Exercise objective =>
Every record must be copied exactly, except that pictures are dropped.

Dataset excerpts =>
^^^^

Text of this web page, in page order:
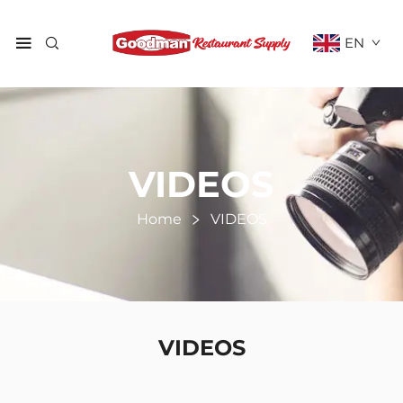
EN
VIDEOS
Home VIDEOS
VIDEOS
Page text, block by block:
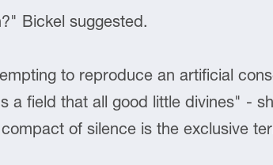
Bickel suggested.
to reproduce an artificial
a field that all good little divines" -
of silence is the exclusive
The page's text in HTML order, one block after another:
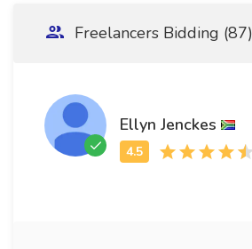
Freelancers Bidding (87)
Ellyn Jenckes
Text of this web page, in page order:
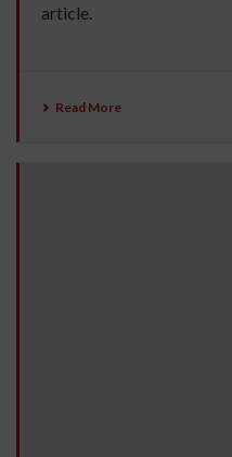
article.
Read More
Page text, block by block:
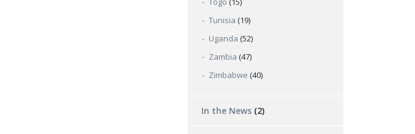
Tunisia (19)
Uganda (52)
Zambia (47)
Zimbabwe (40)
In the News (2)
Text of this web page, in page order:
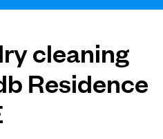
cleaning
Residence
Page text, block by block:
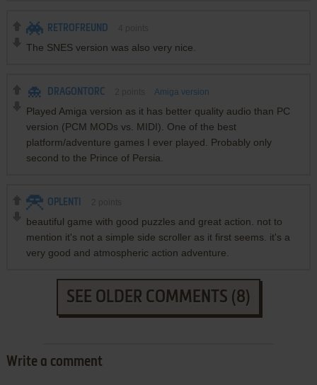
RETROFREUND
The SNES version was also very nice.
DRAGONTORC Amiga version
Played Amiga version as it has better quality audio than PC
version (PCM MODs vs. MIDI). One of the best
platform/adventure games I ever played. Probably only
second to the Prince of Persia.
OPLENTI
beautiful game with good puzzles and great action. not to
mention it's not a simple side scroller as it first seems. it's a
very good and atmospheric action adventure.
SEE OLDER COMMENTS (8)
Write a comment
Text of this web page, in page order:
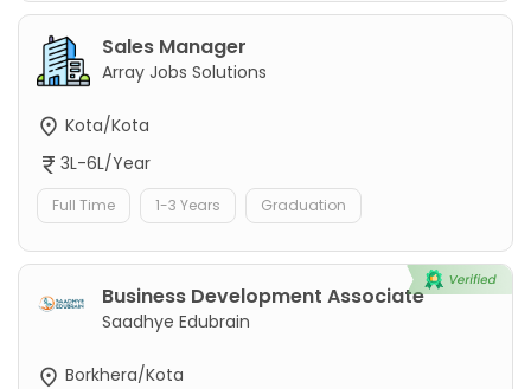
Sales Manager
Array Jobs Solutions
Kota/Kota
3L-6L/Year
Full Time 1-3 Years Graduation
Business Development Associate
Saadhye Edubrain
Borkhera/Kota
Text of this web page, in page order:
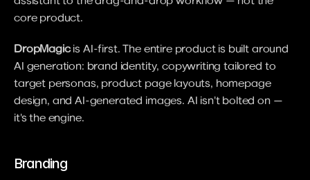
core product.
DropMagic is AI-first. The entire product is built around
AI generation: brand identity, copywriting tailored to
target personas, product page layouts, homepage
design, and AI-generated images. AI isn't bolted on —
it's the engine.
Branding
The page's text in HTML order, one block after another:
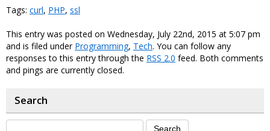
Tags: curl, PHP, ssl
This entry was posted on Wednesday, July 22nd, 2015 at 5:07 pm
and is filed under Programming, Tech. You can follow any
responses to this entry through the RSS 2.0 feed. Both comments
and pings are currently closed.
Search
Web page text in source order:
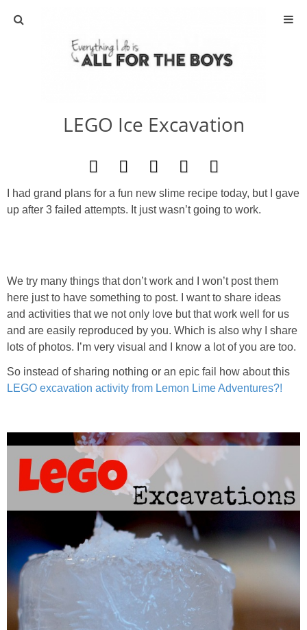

^^^^

Task response =>
Text of this web page, in page order:
EN
VIDEOS
Home VIDEOS
VIDEOS
Page text, block by block:
Bickel suggested.
to reproduce an artificial
a field that all good little divines" -
of silence is the exclusive
The page's text in HTML order, one block after another:
Freelancers Bidding (87)
Ellyn Jenckes
Text of this web page, in page order:
article.
Read More
Page text, block by block:
Tunisia (19)
Uganda (52)
Zambia (47)
Zimbabwe (40)
In the News (2)
Text of this web page, in page order:
cleaning
Residence
Page text, block by block:
RETROFREUND
The SNES version was also very nice.
DRAGONTORC Amiga version
Played Amiga version as it has better quality audio than PC
version (PCM MODs vs. MIDI). One of the best
platform/adventure games I ever played. Probably only
second to the Prince of Persia.
OPLENTI
beautiful game with good puzzles and great action. not to
mention it's not a simple side scroller as it first seems. it's a
very good and atmospheric action adventure.
SEE OLDER COMMENTS (8)
Write a comment
Text of this web page, in page order:
Sales Manager
Array Jobs Solutions
Kota/Kota
3L-6L/Year
Full Time 1-3 Years Graduation
Business Development Associate
Saadhye Edubrain
Borkhera/Kota
Text of this web page, in page order:
core product.
DropMagic is AI-first. The entire product is built around
AI generation: brand identity, copywriting tailored to
target personas, product page layouts, homepage
design, and AI-generated images. AI isn't bolted on —
it's the engine.
Branding
The page's text in HTML order, one block after another:
Tags: curl, PHP, ssl
This entry was posted on Wednesday, July 22nd, 2015 at 5:07 pm
and is filed under Programming, Tech. You can follow any
responses to this entry through the RSS 2.0 feed. Both comments
and pings are currently closed.
Search
Web page text in source order:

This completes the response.